(Welcome to Seeing Double, a series where two strangely similar films released around the same time are put head-to-head. This time, we take a timely look at two movies that turn volcanic activity into action/adventure romps for the big screen.)

Volcanic eruptions don’t typically get the kind of attention in the US that hurricanes, tornadoes, and sinkholes do as they’re understandably infrequent here in the states. We had Mount St. Helens back in 1980 and then… nothing. The Kilauea volcano on Hawaii’s big island started spewing lava from newly created fissures in the earth last year, though, destroying homes and roads and causing thousands of people to be evacuated.
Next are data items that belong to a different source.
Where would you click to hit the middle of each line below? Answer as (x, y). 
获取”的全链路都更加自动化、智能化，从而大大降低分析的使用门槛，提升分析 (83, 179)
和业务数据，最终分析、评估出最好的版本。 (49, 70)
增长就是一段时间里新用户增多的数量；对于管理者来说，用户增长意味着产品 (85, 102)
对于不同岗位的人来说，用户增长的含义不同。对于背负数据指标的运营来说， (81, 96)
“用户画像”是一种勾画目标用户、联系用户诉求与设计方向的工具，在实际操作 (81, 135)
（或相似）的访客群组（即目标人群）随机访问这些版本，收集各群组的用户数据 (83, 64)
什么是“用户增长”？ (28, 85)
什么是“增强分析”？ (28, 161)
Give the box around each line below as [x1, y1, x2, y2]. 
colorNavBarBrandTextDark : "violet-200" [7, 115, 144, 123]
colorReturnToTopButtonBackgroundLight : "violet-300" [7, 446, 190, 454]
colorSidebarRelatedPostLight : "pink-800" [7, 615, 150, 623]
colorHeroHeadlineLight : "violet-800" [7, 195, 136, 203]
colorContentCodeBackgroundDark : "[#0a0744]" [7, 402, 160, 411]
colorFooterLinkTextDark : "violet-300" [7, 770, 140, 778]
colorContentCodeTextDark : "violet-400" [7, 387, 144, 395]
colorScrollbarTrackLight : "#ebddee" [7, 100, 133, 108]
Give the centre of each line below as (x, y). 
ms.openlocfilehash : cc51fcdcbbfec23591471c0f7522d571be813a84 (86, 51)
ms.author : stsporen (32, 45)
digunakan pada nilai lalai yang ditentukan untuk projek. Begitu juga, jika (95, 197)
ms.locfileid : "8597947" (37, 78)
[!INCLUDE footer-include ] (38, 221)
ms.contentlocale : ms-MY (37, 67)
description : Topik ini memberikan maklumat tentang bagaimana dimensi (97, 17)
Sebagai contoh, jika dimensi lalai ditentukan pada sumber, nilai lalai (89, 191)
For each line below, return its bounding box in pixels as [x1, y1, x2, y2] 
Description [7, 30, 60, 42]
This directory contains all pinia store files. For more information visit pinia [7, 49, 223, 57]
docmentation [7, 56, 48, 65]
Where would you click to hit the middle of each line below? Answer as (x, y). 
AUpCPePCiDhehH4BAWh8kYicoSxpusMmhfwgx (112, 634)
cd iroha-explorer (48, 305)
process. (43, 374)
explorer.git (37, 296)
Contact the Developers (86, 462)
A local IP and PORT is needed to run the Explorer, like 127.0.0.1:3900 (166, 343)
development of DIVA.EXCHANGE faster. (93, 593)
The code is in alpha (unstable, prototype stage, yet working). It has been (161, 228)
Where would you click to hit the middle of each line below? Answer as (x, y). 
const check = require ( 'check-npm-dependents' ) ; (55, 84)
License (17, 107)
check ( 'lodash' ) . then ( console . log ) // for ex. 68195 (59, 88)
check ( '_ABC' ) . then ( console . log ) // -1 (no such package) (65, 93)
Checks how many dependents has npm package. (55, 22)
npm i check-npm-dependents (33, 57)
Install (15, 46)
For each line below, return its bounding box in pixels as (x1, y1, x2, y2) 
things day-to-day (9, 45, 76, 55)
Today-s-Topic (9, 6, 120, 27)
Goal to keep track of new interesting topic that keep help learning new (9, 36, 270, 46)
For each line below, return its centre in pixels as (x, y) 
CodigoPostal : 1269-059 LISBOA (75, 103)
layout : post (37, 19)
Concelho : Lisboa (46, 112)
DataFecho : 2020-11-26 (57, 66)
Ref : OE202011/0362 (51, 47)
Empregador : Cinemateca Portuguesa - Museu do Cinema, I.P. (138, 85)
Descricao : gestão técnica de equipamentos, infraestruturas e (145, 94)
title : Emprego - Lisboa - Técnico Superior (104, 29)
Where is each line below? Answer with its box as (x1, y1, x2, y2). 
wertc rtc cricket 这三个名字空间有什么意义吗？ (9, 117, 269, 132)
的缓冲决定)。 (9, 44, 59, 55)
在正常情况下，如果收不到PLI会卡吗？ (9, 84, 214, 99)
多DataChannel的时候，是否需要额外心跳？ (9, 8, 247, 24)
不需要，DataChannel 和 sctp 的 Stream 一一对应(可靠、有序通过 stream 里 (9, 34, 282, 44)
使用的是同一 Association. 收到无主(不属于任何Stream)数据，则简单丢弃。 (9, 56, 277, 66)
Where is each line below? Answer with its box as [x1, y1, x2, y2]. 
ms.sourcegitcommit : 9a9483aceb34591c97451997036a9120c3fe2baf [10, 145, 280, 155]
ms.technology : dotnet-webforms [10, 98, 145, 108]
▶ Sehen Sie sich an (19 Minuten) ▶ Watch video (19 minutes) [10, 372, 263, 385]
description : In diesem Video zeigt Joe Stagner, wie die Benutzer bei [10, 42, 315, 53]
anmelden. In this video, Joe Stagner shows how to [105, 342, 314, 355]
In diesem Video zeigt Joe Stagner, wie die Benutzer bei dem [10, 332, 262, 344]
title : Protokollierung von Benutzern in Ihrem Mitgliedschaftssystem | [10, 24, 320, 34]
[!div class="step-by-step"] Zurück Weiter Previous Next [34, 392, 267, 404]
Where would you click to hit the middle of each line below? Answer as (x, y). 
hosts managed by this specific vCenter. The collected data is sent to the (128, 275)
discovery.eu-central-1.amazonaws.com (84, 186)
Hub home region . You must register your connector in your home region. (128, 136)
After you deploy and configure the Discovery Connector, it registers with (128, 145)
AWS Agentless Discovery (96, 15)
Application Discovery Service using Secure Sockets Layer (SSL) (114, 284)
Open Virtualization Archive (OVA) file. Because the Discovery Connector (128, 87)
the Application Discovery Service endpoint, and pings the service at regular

Thankfully, no one lost their lives to the red-hot rumblings this time, but Hollywood likes their gassy earth tales a bit deadlier.

1997 saw two big studio movies open less than three months apart focused on volcanic tales with far deadlier outcomes. Dante’s Peak was first out of the gate on February 7 and actually focused on a Mount St. Helens-type scenario, while Volcano opened on April 25 and moved the action to the unlikely locale of downtown Los Angeles. Both are big-ish, effects-driven disaster pics with remarkably similar character dynamics, but for all their similarities, they’re wholly different beasts.

Keep reading for a head-to-head face-off between Dante’s Peak and Volcano.

The Story

In Dante’s Peak, a vulcanologist who lost his lady friend to a violent eruption four years prior is called to the Pacific Northwest to investigate earthy rumblings near the small Washington town of the title. His arrival coincides with the town celebrating being named the second most desirable place to live in the US, and the accolade comes with some big corporate interests as well. The town’s booming, and no one wants to hear nonsense talk of an impending disaster. So yeah, it’s Jaws with a mountain-sized shark. Harry’s warnings aren’t heeded by townspeople or his own boss, and soon ash, rock, and boiling water start devouring everything and everyone in their path. Can Harry and the mayor save lives and find love along the way?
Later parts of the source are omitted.